Input for this task:
....................
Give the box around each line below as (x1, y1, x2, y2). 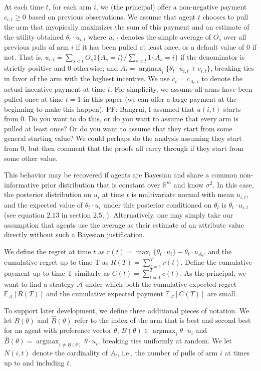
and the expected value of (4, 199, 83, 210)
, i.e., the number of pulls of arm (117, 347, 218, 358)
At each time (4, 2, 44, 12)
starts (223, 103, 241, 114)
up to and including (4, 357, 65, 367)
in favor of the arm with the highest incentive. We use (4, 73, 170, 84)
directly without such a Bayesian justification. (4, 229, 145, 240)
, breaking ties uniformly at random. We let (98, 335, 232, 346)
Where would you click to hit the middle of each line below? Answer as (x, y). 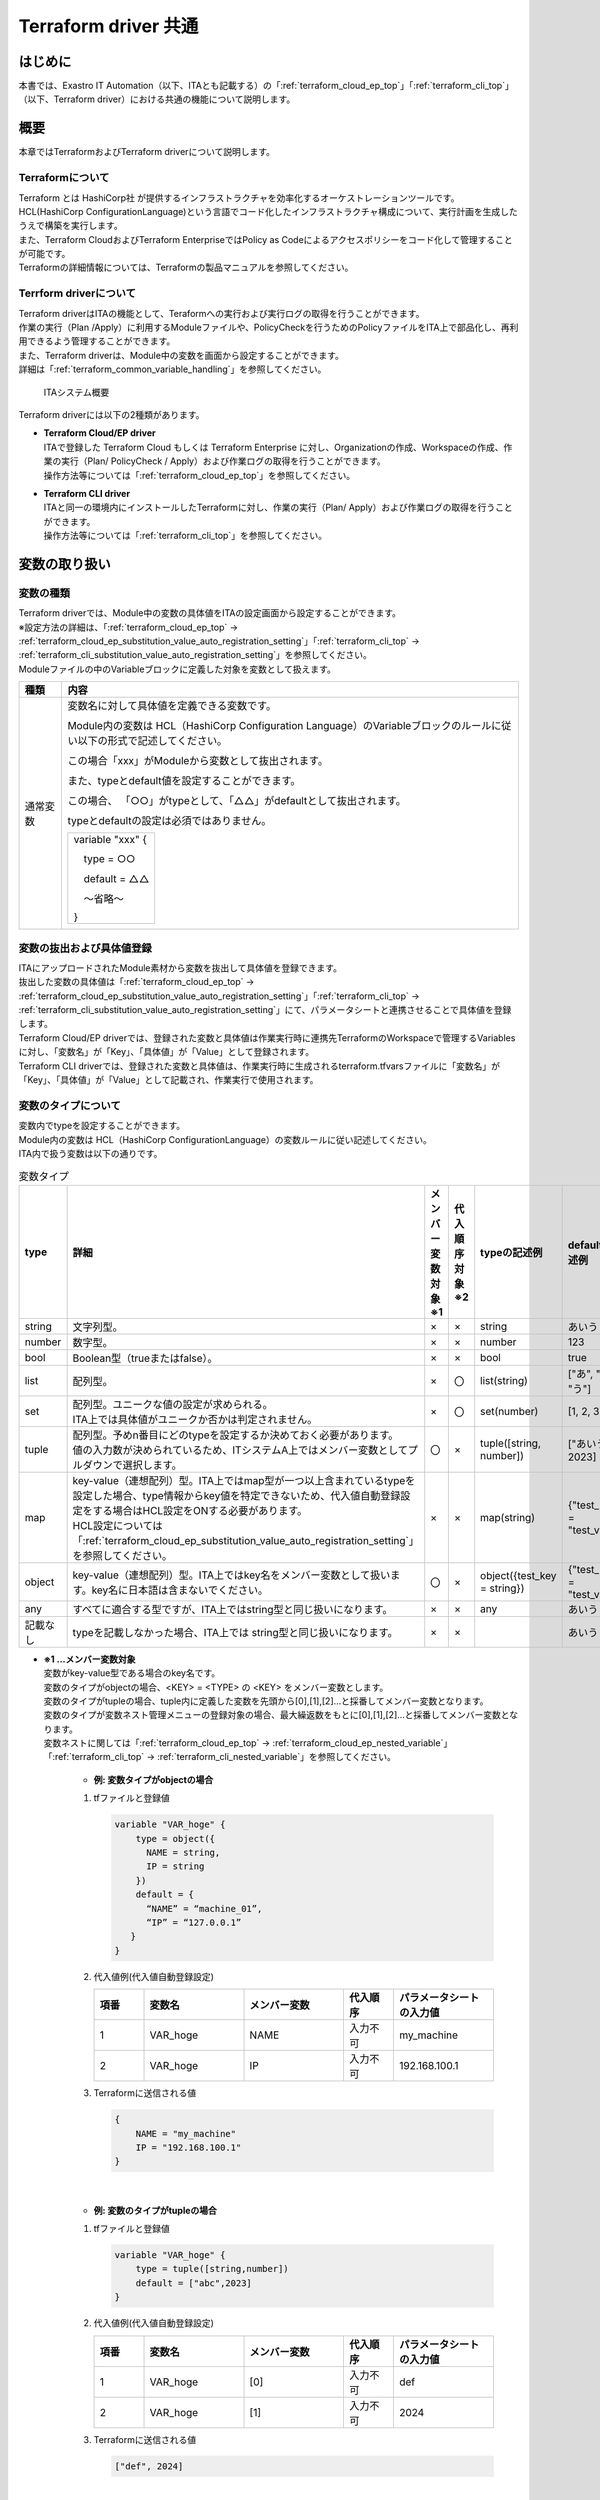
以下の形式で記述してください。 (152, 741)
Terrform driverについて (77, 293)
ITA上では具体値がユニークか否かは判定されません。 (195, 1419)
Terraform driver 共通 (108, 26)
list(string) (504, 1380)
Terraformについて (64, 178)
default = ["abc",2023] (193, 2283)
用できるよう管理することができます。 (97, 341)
....................
Action item: Exactly as they stand, set down the lines from the start of the material through the line with "Terraform driver 共通 (108, 26)", both ends included, omitting the pictures.

Solution to the exercise:
Give the box around each line below as (x1, y1, x2, y2). 
and the expected value of (4, 199, 83, 210)
, i.e., the number of pulls of arm (117, 347, 218, 358)
At each time (4, 2, 44, 12)
starts (223, 103, 241, 114)
up to and including (4, 357, 65, 367)
in favor of the arm with the highest incentive. We use (4, 73, 170, 84)
directly without such a Bayesian justification. (4, 229, 145, 240)
, breaking ties uniformly at random. We let (98, 335, 232, 346)
Where would you click to hit the middle of each line below? Answer as (x, y). 
以下の形式で記述してください。 (152, 741)
Terrform driverについて (77, 293)
ITA上では具体値がユニークか否かは判定されません。 (195, 1419)
Terraform driver 共通 (108, 26)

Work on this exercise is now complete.